CIC Colleges Engage with Reparations Work through Crafting Democratic Futures

Research Report

How should reparations for past and present racial injustice be introduced, and what role can colleges and universities play in shaping proposals within their communities? These are the urgent questions five CIC colleges have been helping to answer over the past three years as partners in Crafting Democratic Futures (CDF), an initiative developed by the Center for Social Solutions at the University of Michigan and funded by the Mellon Foundation as part of its Just Futures program. The CDF initiative is led by Earl Lewis, a long-time scholar of reparations and the founding director of the Center for Social Solutions and the Thomas C. Holt Distinguished University Professor of History, Afroamerican and African Studies, and Public Policy. The project brought together nine colleges and universities from across the country and one media partner. Humanities scholars at the institutions collaborated with organizations and leaders within their communities to design reparations plans informed by careful, locally informed research into the histories and legacies of racism.

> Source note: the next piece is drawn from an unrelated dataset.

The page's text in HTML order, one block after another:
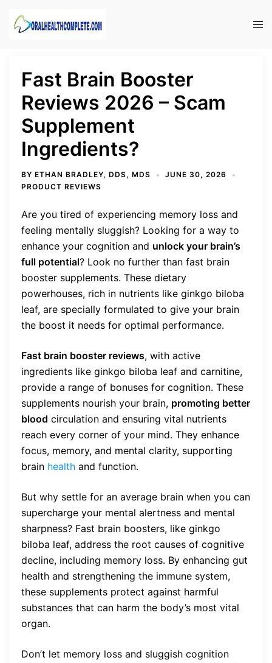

Among the goals CIC hoped to achieve through participation in the project was to provide to its member colleges and universities a variety of models for how independent higher education institutions could partner with organizations and activists in their communities to produce actionable proposals for reparations. As the project outcomes demonstrate, the deep research and institutional resources contributed by faculty members and students, combined with the practical experience and understanding of racial injustice shared by community members and advocates, creates a powerful platform for change and the difficult work of repair.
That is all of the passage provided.